** Action item **
Repeat the stretch of entries below from the line with "they’re usually comparing several options. If" through the line with "small businesses rely". Include both ends and add nothing.

** Exercise data **
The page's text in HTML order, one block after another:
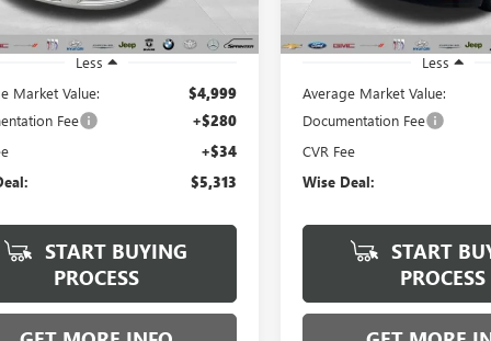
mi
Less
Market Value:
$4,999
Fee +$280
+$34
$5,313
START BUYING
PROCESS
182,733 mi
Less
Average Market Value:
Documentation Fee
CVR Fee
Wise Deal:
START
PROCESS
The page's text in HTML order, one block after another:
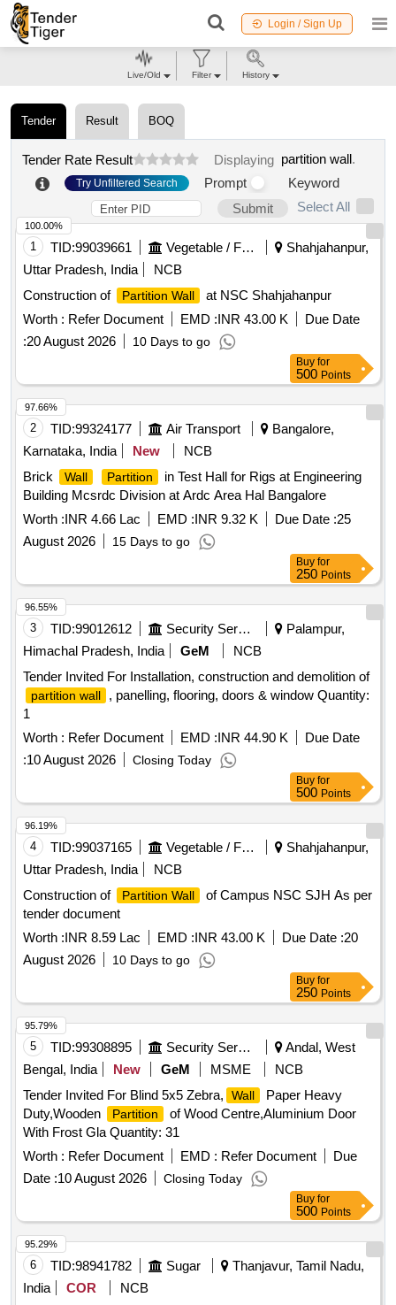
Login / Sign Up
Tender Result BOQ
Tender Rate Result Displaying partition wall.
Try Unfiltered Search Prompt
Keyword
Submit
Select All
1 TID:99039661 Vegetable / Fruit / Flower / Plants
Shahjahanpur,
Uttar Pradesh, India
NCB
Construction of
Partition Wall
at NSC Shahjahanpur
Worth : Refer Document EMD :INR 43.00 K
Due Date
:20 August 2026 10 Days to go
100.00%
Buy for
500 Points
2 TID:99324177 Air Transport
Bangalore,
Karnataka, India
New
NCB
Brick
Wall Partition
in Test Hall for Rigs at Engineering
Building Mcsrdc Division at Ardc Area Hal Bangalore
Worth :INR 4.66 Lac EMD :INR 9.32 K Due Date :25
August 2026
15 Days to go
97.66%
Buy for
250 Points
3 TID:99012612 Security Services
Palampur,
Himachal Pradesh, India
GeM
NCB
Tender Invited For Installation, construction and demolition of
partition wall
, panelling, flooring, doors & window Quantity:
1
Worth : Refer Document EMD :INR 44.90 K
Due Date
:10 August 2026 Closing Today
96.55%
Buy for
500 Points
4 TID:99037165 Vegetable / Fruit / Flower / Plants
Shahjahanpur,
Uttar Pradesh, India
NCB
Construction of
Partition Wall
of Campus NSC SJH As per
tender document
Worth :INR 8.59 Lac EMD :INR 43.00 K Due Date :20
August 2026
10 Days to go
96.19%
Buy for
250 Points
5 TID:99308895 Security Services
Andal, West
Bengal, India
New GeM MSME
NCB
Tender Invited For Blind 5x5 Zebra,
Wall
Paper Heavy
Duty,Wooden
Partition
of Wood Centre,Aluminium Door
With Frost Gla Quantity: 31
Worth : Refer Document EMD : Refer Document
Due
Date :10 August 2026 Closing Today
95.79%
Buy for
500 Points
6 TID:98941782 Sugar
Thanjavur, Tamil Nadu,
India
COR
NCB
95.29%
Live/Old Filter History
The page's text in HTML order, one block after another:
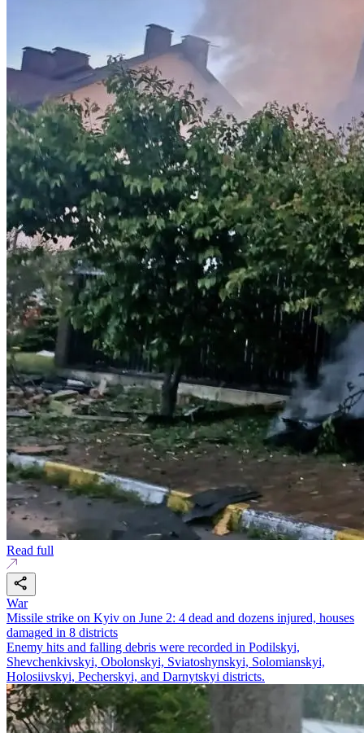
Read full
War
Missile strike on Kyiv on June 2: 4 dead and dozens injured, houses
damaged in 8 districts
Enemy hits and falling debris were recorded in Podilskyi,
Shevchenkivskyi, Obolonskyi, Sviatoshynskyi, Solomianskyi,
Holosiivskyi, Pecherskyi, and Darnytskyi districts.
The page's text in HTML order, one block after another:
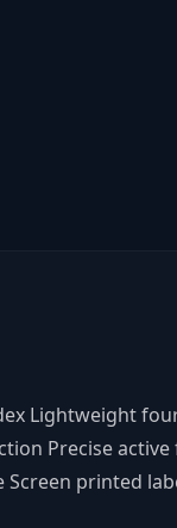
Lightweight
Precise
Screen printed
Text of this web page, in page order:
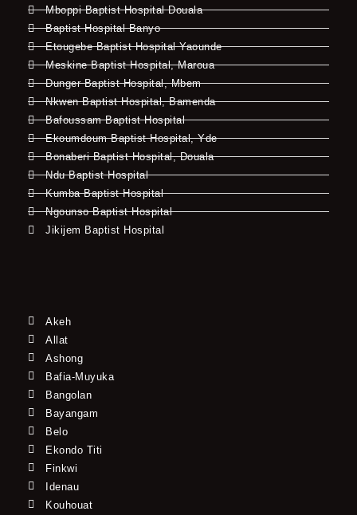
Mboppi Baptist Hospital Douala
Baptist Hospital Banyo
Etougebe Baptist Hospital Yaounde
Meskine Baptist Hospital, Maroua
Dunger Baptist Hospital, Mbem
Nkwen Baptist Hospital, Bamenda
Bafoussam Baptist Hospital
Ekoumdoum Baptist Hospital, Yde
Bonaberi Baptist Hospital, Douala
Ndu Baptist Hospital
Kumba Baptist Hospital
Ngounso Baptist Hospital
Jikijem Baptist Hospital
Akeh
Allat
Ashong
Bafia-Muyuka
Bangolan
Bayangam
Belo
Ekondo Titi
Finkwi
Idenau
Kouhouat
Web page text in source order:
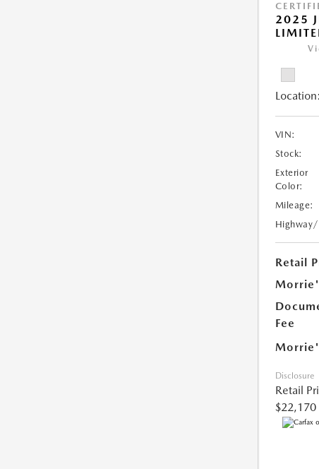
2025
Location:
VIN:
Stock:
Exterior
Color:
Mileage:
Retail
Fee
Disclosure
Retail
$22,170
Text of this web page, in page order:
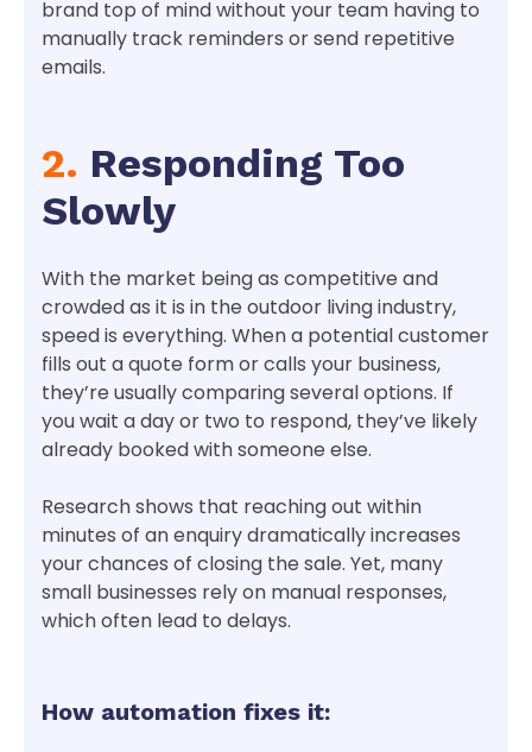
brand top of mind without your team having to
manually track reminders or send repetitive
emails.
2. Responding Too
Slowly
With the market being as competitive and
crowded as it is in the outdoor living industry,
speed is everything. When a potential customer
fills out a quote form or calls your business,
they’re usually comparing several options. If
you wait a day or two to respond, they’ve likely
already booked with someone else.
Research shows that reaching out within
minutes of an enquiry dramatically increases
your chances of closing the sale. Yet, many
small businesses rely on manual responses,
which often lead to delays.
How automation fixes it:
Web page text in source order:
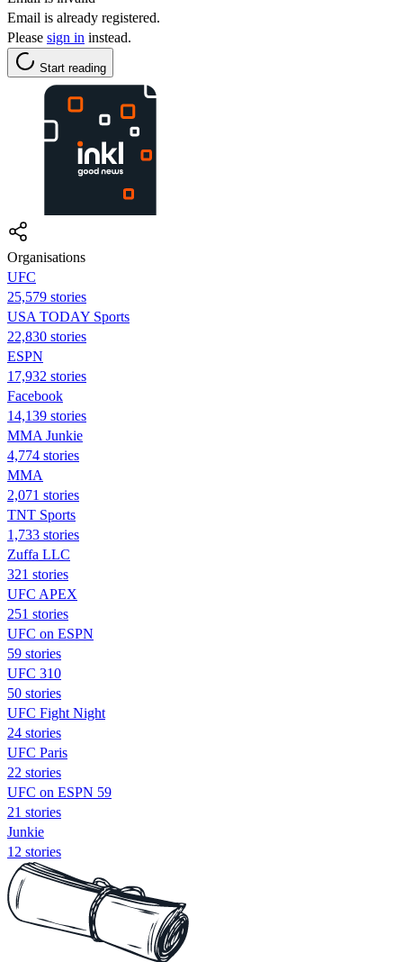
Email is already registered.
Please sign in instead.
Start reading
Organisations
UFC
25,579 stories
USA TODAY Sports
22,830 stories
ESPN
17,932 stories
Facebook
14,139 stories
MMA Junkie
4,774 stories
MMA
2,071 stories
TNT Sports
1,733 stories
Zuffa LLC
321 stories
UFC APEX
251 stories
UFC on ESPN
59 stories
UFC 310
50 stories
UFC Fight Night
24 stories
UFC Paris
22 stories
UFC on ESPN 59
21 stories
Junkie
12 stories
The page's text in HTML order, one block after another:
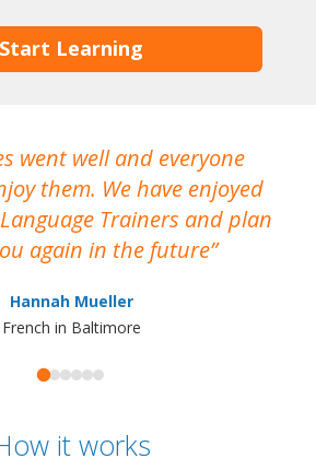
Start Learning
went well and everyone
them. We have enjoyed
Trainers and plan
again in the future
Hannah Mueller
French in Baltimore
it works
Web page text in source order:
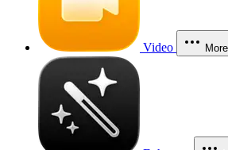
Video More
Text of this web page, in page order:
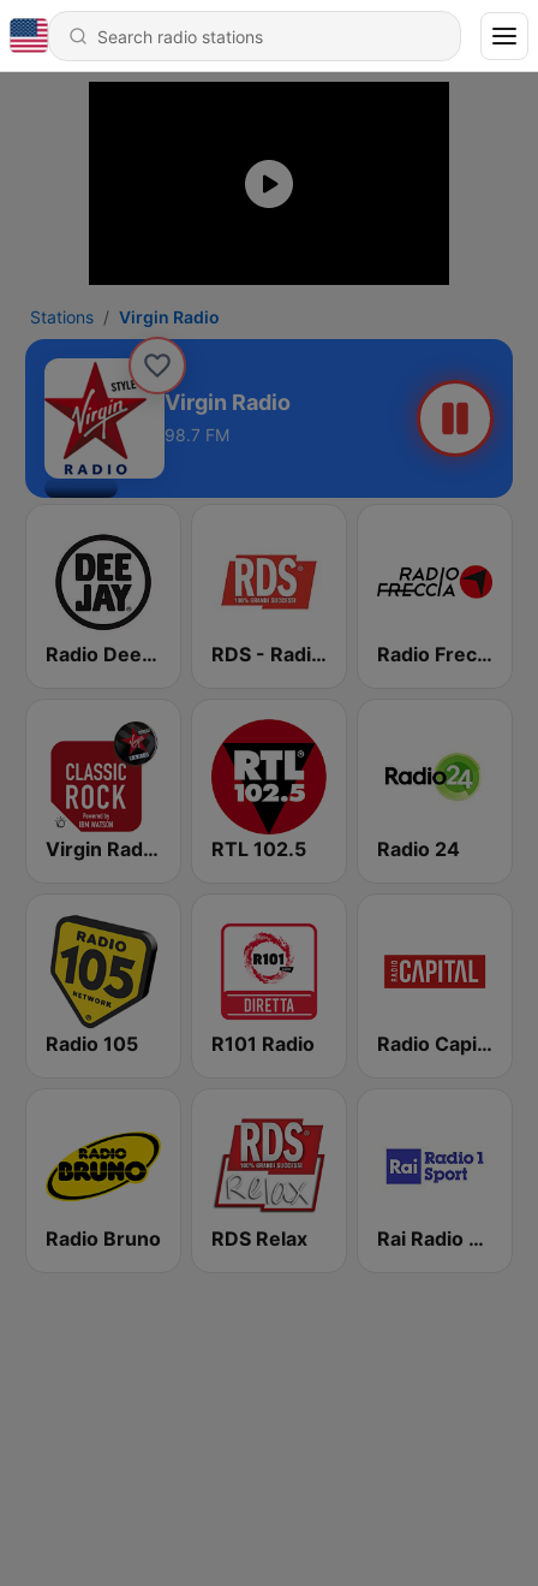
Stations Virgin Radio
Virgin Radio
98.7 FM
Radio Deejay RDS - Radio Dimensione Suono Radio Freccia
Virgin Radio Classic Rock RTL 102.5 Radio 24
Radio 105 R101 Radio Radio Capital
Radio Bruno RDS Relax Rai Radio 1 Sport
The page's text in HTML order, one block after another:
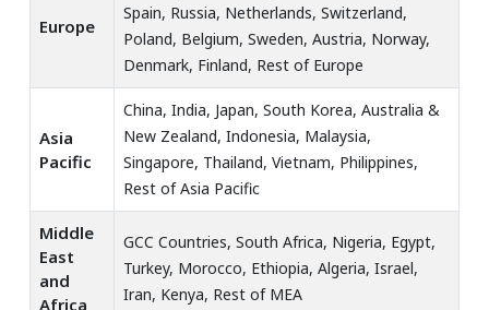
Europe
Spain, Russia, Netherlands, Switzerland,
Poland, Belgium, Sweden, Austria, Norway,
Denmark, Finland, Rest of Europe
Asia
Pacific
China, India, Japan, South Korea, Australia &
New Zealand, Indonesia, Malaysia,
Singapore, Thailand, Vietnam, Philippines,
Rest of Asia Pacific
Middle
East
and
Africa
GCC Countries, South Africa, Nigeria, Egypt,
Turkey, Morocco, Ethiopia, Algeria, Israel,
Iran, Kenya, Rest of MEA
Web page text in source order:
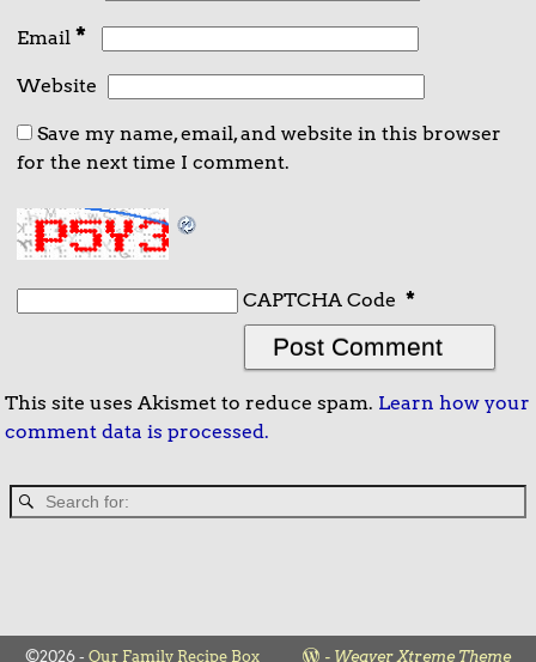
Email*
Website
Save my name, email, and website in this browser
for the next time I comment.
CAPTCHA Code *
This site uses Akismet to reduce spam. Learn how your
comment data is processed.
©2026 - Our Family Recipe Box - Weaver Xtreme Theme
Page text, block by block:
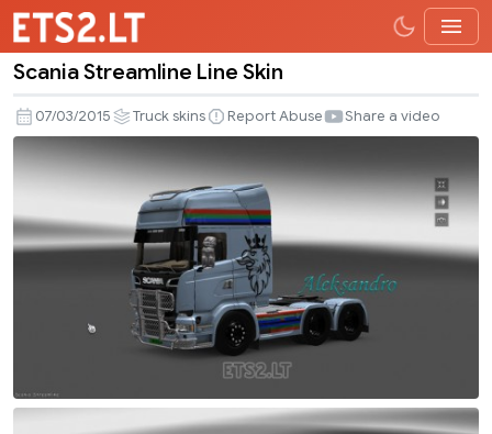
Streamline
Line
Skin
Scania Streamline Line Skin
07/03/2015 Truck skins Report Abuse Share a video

** Task output **
they’re usually comparing several options. If
you wait a day or two to respond, they’ve likely
already booked with someone else.
Research shows that reaching out within
minutes of an enquiry dramatically increases
your chances of closing the sale. Yet, many
small businesses rely on manual responses,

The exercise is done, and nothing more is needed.